▶ _What is needed_:
Where the string "original" appears in a line of the data, show that line.
── Given data ──
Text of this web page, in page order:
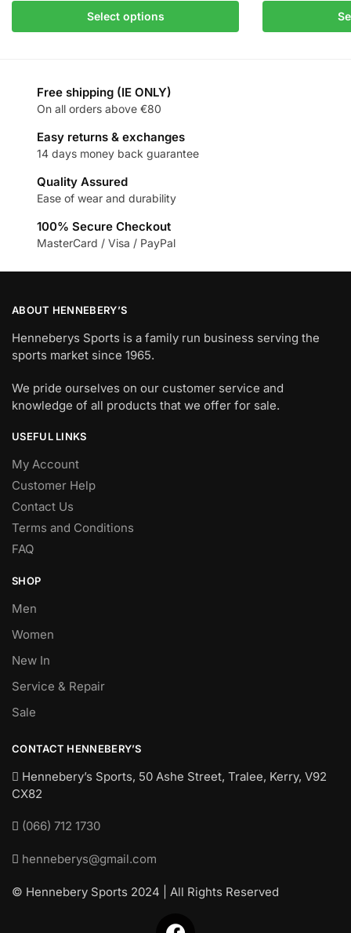
Select options
Free shipping (IE ONLY)
On all orders above €80
Easy returns & exchanges
14 days money back guarantee
Quality Assured
Ease of wear and durability
100% Secure Checkout
MasterCard / Visa / PayPal
ABOUT HENNEBERY’S
Henneberys Sports is a family run business serving the
sports market since 1965.
We pride ourselves on our customer service and
knowledge of all products that we offer for sale.
USEFUL LINKS
My Account
Customer Help
Contact Us
Terms and Conditions
FAQ
SHOP
Men
Women
New In
Service & Repair
Sale
CONTACT HENNEBERY’S
Hennebery’s Sports, 50 Ashe Street, Tralee, Kerry, V92
CX82
(066) 712 1730
henneberys@gmail.com
© Hennebery Sports 2024 | All Rights Reserved
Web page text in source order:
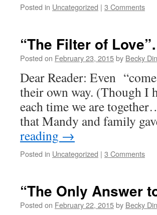
Posted in Uncategorized | 3 Comments
“The Filter of
Posted on February 23, 2015by Becky
Dear Reader: Even
their own way. (Though I
each time we are
that Mandy and family
reading →
Posted in Uncategorized | 3 Comments
“The Only Answer
Posted on February 22, 2015by Becky
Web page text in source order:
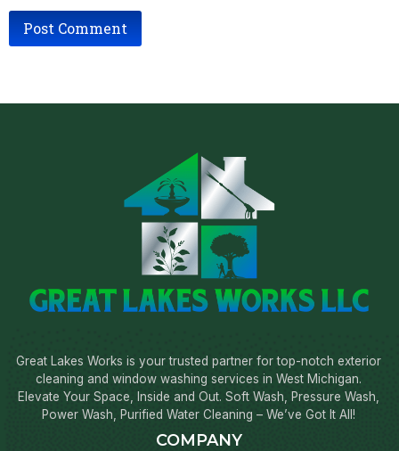
Great Lakes Works is your trusted partner for top-notch exterior
cleaning and window washing services in West Michigan.
Elevate Your Space, Inside and Out. Soft Wash, Pressure Wash,
Power Wash, Purified Water Cleaning – We’ve Got It All!
COMPANY
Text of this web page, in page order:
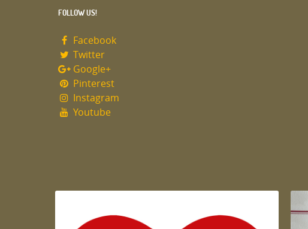
FOLLOW US!
Facebook
Twitter
Google+
Pinterest
Instagram
Youtube
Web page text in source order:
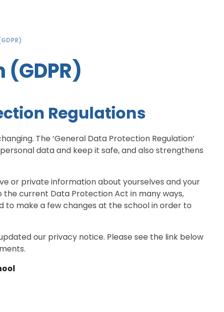
Regulations
The ‘General Data Protection Regulation’
data and keep it safe, and also strengthens
or private information about yourselves and your
the current Data Protection Act in many ways,
to make a few changes at the school in order to
our privacy notice. Please see the link below
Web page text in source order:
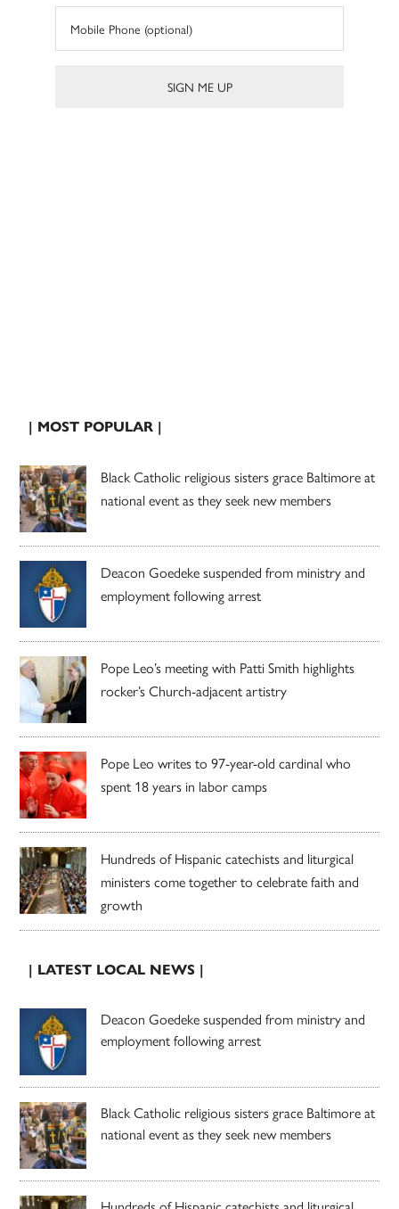
| MOST POPULAR |
Black Catholic religious sisters grace Baltimore at
national event as they seek new members
Deacon Goedeke suspended from ministry and
employment following arrest
Pope Leo’s meeting with Patti Smith highlights
rocker’s Church-adjacent artistry
Pope Leo writes to 97-year-old cardinal who
spent 18 years in labor camps
Hundreds of Hispanic catechists and liturgical
ministers come together to celebrate faith and
growth
| LATEST LOCAL NEWS |
Deacon Goedeke suspended from ministry and
employment following arrest
Black Catholic religious sisters grace Baltimore at
national event as they seek new members
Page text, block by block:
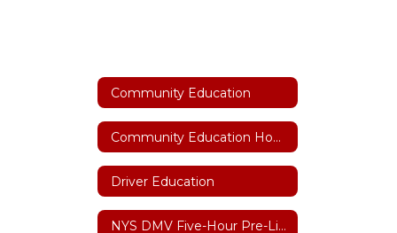
Community Education
Community Education Home
Driver Education
NYS DMV Five-Hour Pre-Licensing Course
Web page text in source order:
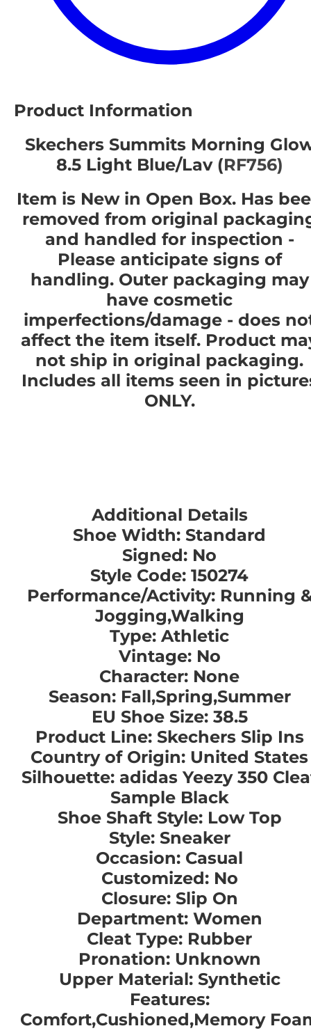
Product Information
Skechers Summits Morning
8.5 Light Blue/Lav (RF756)
Item is New in Open Box. Has
removed from original
and handled for inspection -
Please anticipate signs of
handling. Outer packaging may
have cosmetic
imperfections/damage - does
affect the item itself. Product
not ship in original packaging.
Includes all items seen in
ONLY.
Additional Details
Shoe Width: Standard
Signed: No
Style Code: 150274
Performance/Activity: Running
Jogging,Walking
Type: Athletic
Vintage: No
Character: None
Season: Fall,Spring,Summer
EU Shoe Size: 38.5
Product Line: Skechers Slip Ins
Country of Origin: United States
Silhouette: adidas Yeezy 350
Sample Black
Shoe Shaft Style: Low Top
Style: Sneaker
Occasion: Casual
Customized: No
Closure: Slip On
Department: Women
Cleat Type: Rubber
Pronation: Unknown
Upper Material: Synthetic
Features:
Comfort,Cushioned,Memory
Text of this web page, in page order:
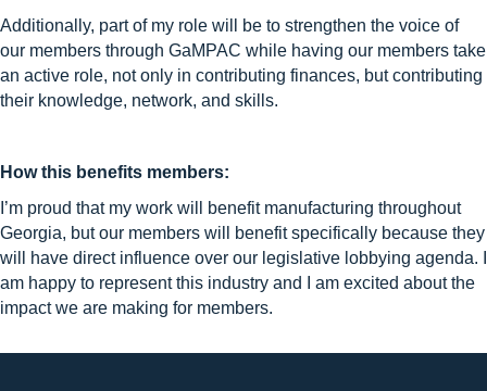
───
▶ _Result for this task_:
removed from original
not ship in original packaging.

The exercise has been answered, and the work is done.